We describe our experiences with the Chubby lock service, which is intended to provide coarse-grained locking as well as reliable (though low-volume) storage for a loosely-coupled distributed system. Chubby provides an interface much like a distributed file system with advisory locks, but the design emphasis is on availability and reliability, as opposed to high performance.


ZooKeeper, a service for coordinating processes of distributed applications. Since ZooKeeper is part of critical infrastructure, ZooKeeper aims to provide a simple and high performance kernel for building more complex coordination primitives at the client. It incorporates elements from group messaging, shared registers, and distributed lock services in a replicated, centralized service. 

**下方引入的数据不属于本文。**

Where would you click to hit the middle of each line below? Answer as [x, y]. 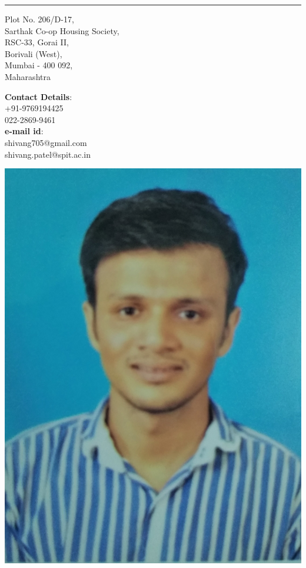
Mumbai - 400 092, [39, 65]
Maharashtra [28, 76]
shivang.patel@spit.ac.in [48, 154]
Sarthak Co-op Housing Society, [62, 30]
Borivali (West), [34, 53]
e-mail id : [24, 131]
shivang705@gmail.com [46, 142]
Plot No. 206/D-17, [39, 19]
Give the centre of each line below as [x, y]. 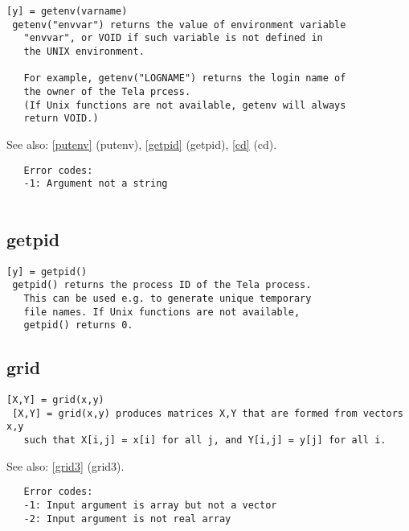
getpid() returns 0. [78, 325]
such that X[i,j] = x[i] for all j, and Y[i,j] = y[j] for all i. [205, 440]
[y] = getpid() [47, 272]
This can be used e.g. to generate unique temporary [168, 298]
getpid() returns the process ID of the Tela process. [162, 285]
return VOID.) [61, 119]
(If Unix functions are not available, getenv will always [185, 105]
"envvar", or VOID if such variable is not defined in [173, 38]
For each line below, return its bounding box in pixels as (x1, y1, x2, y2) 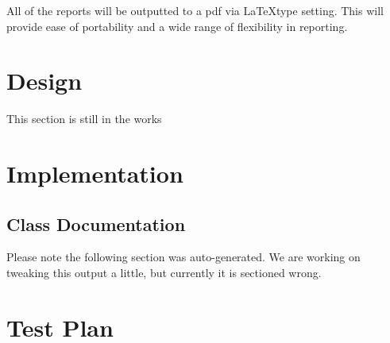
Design (6, 64, 83, 97)
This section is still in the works (6, 110, 162, 127)
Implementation (6, 157, 183, 190)
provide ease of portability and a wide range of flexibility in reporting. (6, 17, 348, 34)
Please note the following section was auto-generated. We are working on (6, 249, 361, 265)
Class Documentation (6, 211, 186, 236)
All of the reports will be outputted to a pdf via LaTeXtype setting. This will (6, 2, 384, 18)
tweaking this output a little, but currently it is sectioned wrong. (6, 264, 322, 281)
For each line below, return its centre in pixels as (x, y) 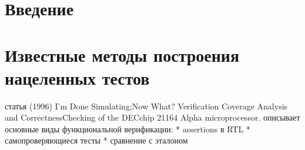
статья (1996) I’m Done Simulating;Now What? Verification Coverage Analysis (146, 106)
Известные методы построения (122, 54)
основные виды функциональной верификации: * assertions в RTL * (128, 129)
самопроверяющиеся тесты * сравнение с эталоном (96, 140)
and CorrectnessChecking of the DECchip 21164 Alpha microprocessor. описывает (152, 117)
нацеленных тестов (77, 77)
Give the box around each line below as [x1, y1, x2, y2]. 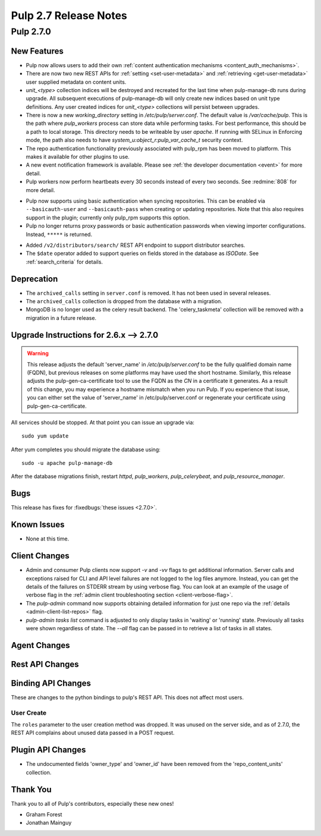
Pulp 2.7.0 [11, 26, 52, 37]
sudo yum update [21, 433, 69, 439]
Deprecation [11, 274, 58, 284]
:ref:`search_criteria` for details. [26, 258, 103, 265]
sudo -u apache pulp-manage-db [21, 460, 113, 467]
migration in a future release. [26, 314, 97, 321]
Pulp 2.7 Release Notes [11, 9, 128, 22]
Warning [27, 350, 49, 357]
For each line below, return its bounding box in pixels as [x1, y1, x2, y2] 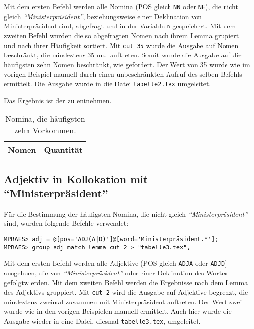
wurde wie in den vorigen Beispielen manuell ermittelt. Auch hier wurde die [4, 306, 232, 316]
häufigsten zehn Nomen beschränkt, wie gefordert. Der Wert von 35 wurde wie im [4, 59, 250, 69]
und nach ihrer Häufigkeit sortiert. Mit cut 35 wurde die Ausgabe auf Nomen [4, 40, 239, 50]
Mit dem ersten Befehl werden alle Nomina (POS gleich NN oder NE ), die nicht [4, 1, 238, 11]
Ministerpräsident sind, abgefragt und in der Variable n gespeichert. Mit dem [4, 21, 236, 31]
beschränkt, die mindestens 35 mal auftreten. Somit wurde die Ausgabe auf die [4, 50, 242, 60]
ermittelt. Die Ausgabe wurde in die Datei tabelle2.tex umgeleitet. [4, 78, 211, 88]
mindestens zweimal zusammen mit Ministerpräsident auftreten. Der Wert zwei [4, 296, 242, 306]
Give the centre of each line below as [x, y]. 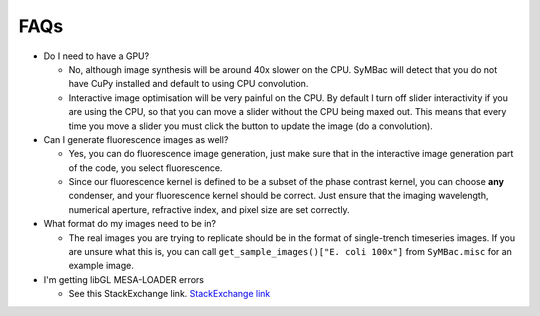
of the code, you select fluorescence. [145, 167]
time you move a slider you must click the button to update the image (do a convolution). [251, 126]
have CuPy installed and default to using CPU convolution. [188, 84]
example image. [101, 266]
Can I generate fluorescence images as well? [136, 139]
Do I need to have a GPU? [96, 56]
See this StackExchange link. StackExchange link [169, 294]
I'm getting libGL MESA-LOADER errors [124, 279]
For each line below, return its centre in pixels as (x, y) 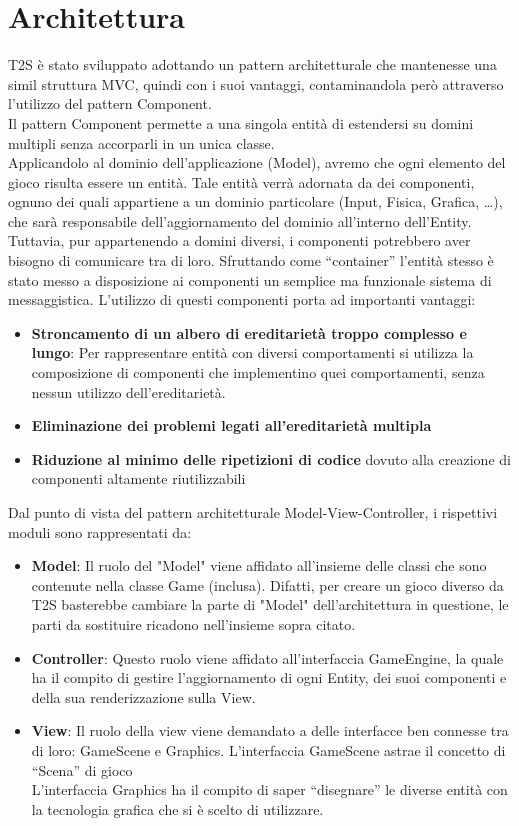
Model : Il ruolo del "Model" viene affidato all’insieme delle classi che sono (259, 565)
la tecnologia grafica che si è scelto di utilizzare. (177, 808)
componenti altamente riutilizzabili (138, 478)
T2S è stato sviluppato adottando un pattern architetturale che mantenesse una (252, 64)
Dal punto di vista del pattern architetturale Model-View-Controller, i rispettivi (253, 512)
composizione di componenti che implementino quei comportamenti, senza (258, 372)
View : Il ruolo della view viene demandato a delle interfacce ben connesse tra (270, 730)
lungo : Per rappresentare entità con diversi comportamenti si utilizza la (252, 352)

Chubby主要由两部分组成,一个是客户端使用的库,一部分就是Chubby Cell。还有就是一个可选的代理服务。在这个图上没有表现出来。这里的库没有什么好说的,之间忽略。一个Chubby Cell通常由5个服务器组成,着5个副本由 分布式共识协议来选举出一个Master,其它副本都都复制了一份Master上的数据,但是只有Master处理读写请求。客户端通过发送请求给这些副本,它们会返回Master的信息。这里Zookeeper的基本架构师几乎是一样的,然后优点组件的名字叫法不一样。不一样的地方在与能够读的结点,在Zookeeper中,它特别强调了为读的优化,所以Zookeeper的所有结点都是可以读的,这样就获得很好的读的性能:

Read requests are handled locally at each server. Each read request is processed and tagged with a zxid that corresponds to the last transaction seen by the server. This zxid defines the partial order of the read requests with respect to the write requests. By processing reads locally, we obtain excellent read performance because it is just an in-memory operation on the local server, and there is no disk activity or agreement protocol to run. This design choice is key to achieving our goal of excellent performance with read-dominant workloads.

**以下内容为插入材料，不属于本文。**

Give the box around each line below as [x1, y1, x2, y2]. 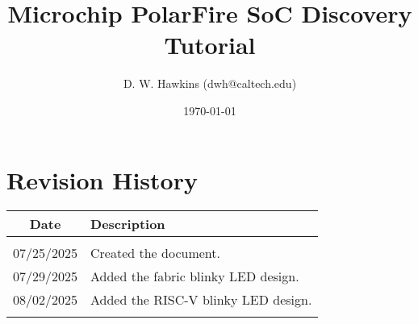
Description [90, 214, 165, 234]
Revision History [6, 163, 198, 196]
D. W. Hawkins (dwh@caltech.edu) [123, 75, 297, 92]
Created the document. [90, 243, 220, 263]
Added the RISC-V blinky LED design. [90, 290, 312, 309]
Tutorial [164, 28, 256, 61]
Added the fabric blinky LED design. [90, 267, 299, 286]
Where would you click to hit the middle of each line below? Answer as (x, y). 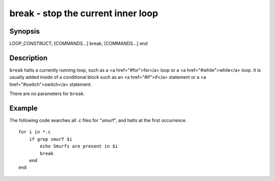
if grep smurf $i (50, 139)
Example (23, 108)
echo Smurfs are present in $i (79, 146)
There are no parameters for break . (47, 94)
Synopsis (25, 31)
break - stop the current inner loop (84, 13)
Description (29, 58)
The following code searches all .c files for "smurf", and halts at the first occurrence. (98, 120)
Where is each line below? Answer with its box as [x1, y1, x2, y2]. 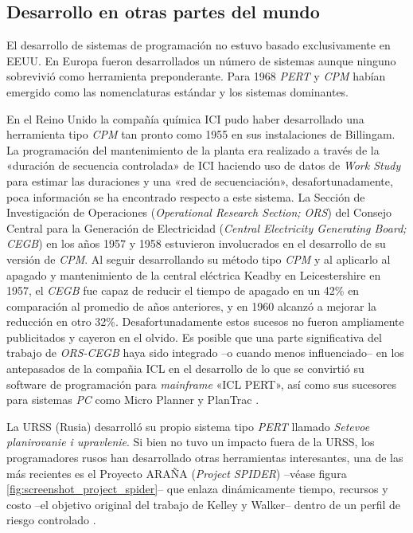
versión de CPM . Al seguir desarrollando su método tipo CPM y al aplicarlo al [6, 250, 391, 267]
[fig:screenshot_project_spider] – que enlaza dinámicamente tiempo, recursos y [6, 480, 388, 497]
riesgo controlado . [6, 511, 96, 528]
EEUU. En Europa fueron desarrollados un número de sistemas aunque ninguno [6, 52, 396, 69]
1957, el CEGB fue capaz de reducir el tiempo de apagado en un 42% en [6, 282, 360, 299]
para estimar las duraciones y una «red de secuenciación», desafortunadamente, [6, 172, 393, 189]
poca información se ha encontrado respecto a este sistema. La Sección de [6, 188, 365, 205]
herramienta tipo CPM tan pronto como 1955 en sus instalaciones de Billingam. [6, 126, 395, 143]
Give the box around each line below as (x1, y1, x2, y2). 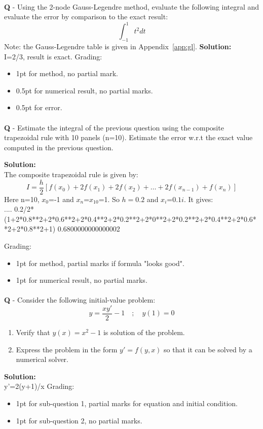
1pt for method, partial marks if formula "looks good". (16, 257, 184, 268)
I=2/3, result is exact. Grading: (4, 51, 102, 61)
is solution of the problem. (103, 327, 185, 338)
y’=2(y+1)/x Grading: (4, 381, 74, 391)
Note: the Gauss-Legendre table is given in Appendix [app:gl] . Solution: (4, 41, 232, 52)
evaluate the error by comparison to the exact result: (4, 11, 168, 22)
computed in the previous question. (4, 142, 114, 152)
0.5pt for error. (16, 102, 62, 113)

不过这样做的缺点就是一个读的操作可能读到旧的值,而由于Chubby读写都是Master处理的,所以Chubby能够保证能够读到最新的值,这个是设计上不同的取舍。Zookeeper为支持某些应用对这个特性的要求,添加一种叫做sync的机制,它可以用来保证读能返回最新的值。在Zookeeper的论文中,表面了它提供了两个基本的顺序保证:1. 所有的写操作都是按顺序完成的,2. 对于一个客户端来说,它的读写请求都是按顺序完成的。这里也就是,一个客户端的读和另外客户端的写是不保证按顺序完成的,这样也就是导致了前面提到的读操作可能返回旧的值的问题。

Linearizable writes: all requests that update the state of ZooKeeper are serializable and respect precedence;

FIFO client order: all requests from a given client are executed in the order that they were sent by the client.


文件,目录,句柄 和 事件




Open() opens a named file or directory to produce a handle, analogous to a UNIX file descriptor. Only this call takes a node name; all others operate on handles.


  Note that ZooKeeper does not use handles to access znodes. Each request instead includes the full path of the znode being operated on. Not only does this choice simplifies the API (no open() or close() methods), but it also eliminates extra state that the server would need to maintain.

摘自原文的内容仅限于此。